_WHAT IS NEEDED:_ A verbatim transcript of the data below is required, images omitted.

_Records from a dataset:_
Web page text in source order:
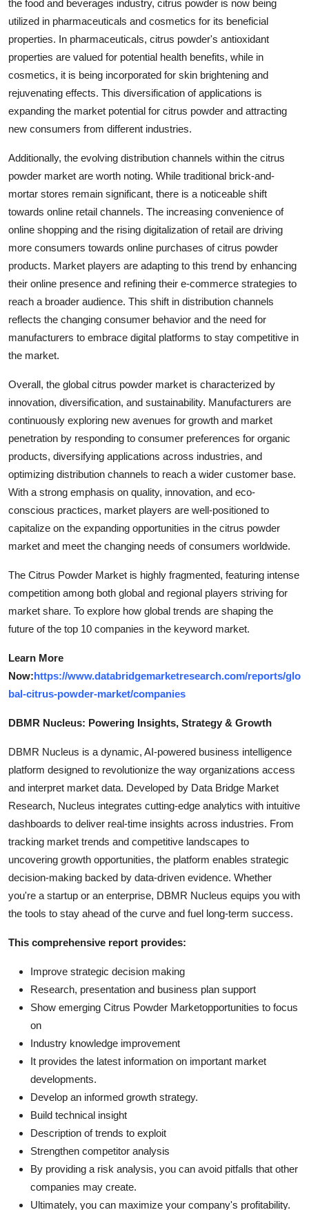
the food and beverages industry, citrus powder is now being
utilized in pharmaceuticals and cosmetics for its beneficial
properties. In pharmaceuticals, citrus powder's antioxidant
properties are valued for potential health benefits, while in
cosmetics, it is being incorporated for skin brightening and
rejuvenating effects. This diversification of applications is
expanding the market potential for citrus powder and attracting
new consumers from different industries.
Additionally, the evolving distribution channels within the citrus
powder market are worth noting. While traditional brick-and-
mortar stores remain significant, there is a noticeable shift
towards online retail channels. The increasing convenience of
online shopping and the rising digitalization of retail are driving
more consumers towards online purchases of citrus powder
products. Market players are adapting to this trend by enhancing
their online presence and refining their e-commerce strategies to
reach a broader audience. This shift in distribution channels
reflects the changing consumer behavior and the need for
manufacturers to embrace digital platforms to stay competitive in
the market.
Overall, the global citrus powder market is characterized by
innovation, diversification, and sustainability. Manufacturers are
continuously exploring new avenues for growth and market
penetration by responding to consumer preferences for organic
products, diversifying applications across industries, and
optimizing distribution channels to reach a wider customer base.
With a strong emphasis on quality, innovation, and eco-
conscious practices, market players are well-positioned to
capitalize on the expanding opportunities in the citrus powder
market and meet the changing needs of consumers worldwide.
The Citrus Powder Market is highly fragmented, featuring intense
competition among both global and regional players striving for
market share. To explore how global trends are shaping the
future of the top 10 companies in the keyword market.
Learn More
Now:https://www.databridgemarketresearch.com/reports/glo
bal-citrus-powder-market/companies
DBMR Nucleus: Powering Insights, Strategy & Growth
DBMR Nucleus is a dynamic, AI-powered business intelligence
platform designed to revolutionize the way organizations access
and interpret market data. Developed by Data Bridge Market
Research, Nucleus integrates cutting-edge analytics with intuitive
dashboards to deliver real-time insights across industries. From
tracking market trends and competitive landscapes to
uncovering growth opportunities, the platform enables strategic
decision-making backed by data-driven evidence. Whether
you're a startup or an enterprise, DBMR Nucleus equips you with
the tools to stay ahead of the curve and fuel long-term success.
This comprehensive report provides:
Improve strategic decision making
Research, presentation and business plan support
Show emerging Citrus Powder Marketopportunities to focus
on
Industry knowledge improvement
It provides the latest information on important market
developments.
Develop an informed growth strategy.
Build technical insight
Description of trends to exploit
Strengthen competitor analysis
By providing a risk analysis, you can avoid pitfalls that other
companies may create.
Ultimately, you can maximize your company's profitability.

_OUTPUT BELOW:_
Web page text in source order:
the food and beverages industry, citrus powder is now being
utilized in pharmaceuticals and cosmetics for its beneficial
properties. In pharmaceuticals, citrus powder's antioxidant
properties are valued for potential health benefits, while in
cosmetics, it is being incorporated for skin brightening and
rejuvenating effects. This diversification of applications is
expanding the market potential for citrus powder and attracting
new consumers from different industries.
Additionally, the evolving distribution channels within the citrus
powder market are worth noting. While traditional brick-and-
mortar stores remain significant, there is a noticeable shift
towards online retail channels. The increasing convenience of
online shopping and the rising digitalization of retail are driving
more consumers towards online purchases of citrus powder
products. Market players are adapting to this trend by enhancing
their online presence and refining their e-commerce strategies to
reach a broader audience. This shift in distribution channels
reflects the changing consumer behavior and the need for
manufacturers to embrace digital platforms to stay competitive in
the market.
Overall, the global citrus powder market is characterized by
innovation, diversification, and sustainability. Manufacturers are
continuously exploring new avenues for growth and market
penetration by responding to consumer preferences for organic
products, diversifying applications across industries, and
optimizing distribution channels to reach a wider customer base.
With a strong emphasis on quality, innovation, and eco-
conscious practices, market players are well-positioned to
capitalize on the expanding opportunities in the citrus powder
market and meet the changing needs of consumers worldwide.
The Citrus Powder Market is highly fragmented, featuring intense
competition among both global and regional players striving for
market share. To explore how global trends are shaping the
future of the top 10 companies in the keyword market.
Learn More
Now:https://www.databridgemarketresearch.com/reports/glo
bal-citrus-powder-market/companies
DBMR Nucleus: Powering Insights, Strategy & Growth
DBMR Nucleus is a dynamic, AI-powered business intelligence
platform designed to revolutionize the way organizations access
and interpret market data. Developed by Data Bridge Market
Research, Nucleus integrates cutting-edge analytics with intuitive
dashboards to deliver real-time insights across industries. From
tracking market trends and competitive landscapes to
uncovering growth opportunities, the platform enables strategic
decision-making backed by data-driven evidence. Whether
you're a startup or an enterprise, DBMR Nucleus equips you with
the tools to stay ahead of the curve and fuel long-term success.
This comprehensive report provides:
Improve strategic decision making
Research, presentation and business plan support
Show emerging Citrus Powder Marketopportunities to focus
on
Industry knowledge improvement
It provides the latest information on important market
developments.
Develop an informed growth strategy.
Build technical insight
Description of trends to exploit
Strengthen competitor analysis
By providing a risk analysis, you can avoid pitfalls that other
companies may create.
Ultimately, you can maximize your company's profitability.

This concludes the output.